When two paths diverge in a yellow wood, which will lead me to breakfast and which will lead me to become breakfast?

Both look really about the same, but imagination makes all the difference.

In a study of rats navigating a simple maze, neuroscientists at UC San Francisco have discovered how the brain may generate such imagined future scenarios.

The work provides a new grounding for understanding not only how the brain makes decisions but also how imagination works more broadly, the researchers say.

“One of the brain’s most amazing abilities is to imagine things that aren’t right in front of it,” said Loren Frank, PhD, a professor of physiology and Howard Hughes Medical Institute investigator in the UCSF Center for Integrative Neuroscience, co-director of the UCSF Kavli Institute for Fundamental Neuroscience, and member of the UCSF Weill Institute for Neurosciences.

Imagination is fundamental to decision-making, but so far neuroscience hasn’t given a good explanation of how the brain generates imagined futures in real time to inform various kinds of everyday decisions — while keeping track of reality at the same time.”

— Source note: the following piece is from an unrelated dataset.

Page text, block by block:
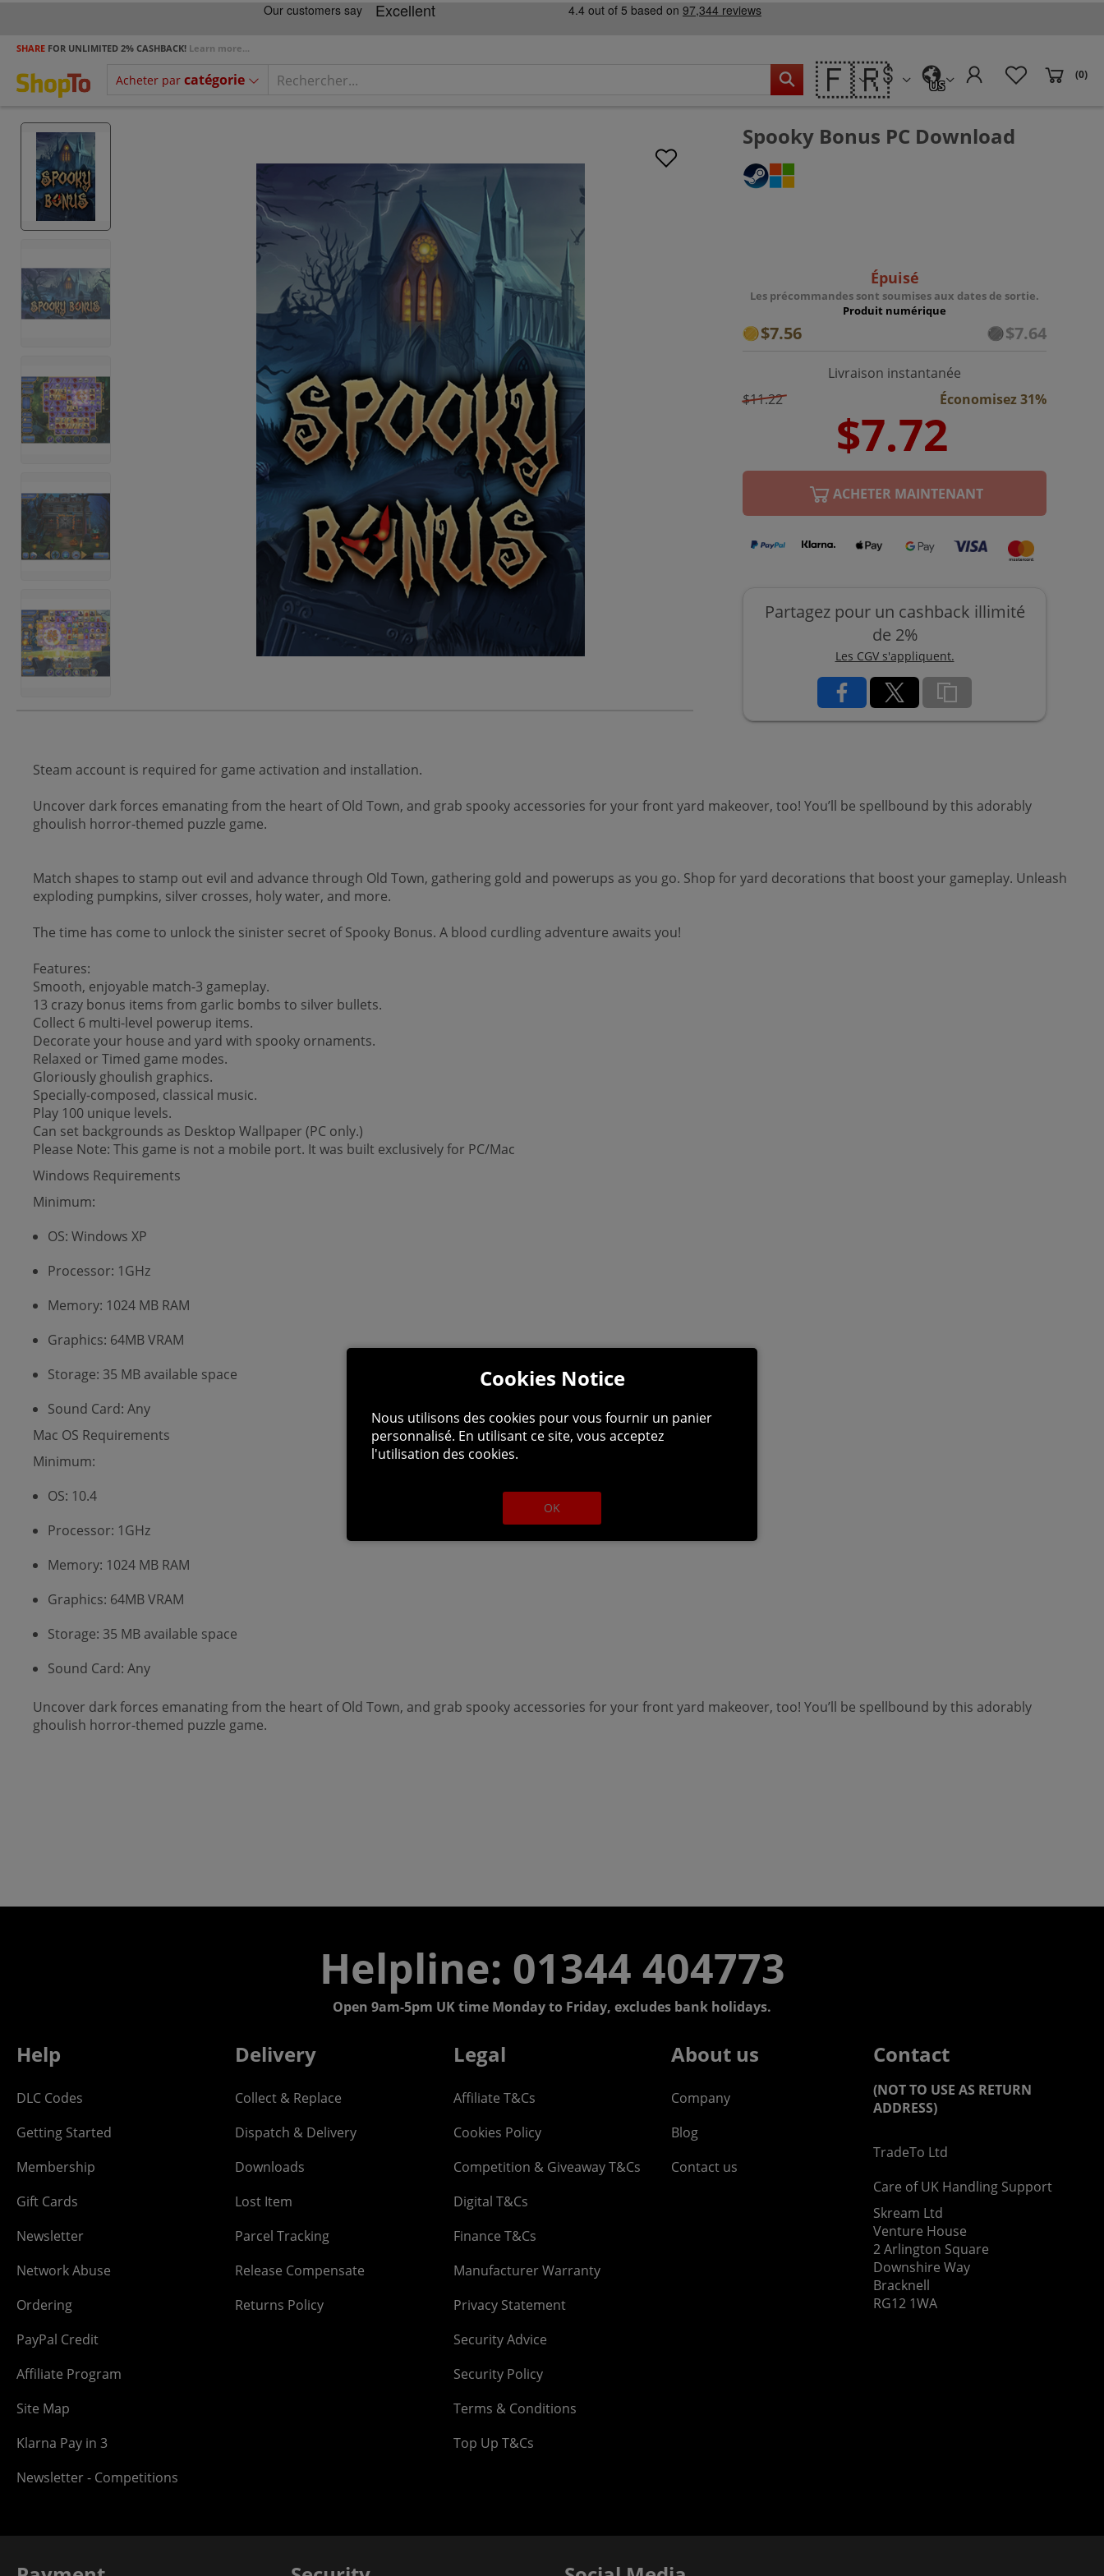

In the new study, published January 30, 2020, in Cell, Frank’s team had rats explore an M-shaped maze, while recording the firing of neurons in the hippocampus called “place cells”, which are traditionally thought to keep track of an animal’s location — like a neural GPS system.

But as the rats approached a fork in the maze, the researchers discovered that their place-cell activity began to switch back and forth extremely rapidly — at a rate of eight times per second — between representing the animal’s current position and its two alternative future paths, as if to say: “Here I am — go left? — here I am — go right?”

The team also extended this finding to another type of imagined scenario. Apart from location, place cells have also been known to keep track of an animal’s travel direction.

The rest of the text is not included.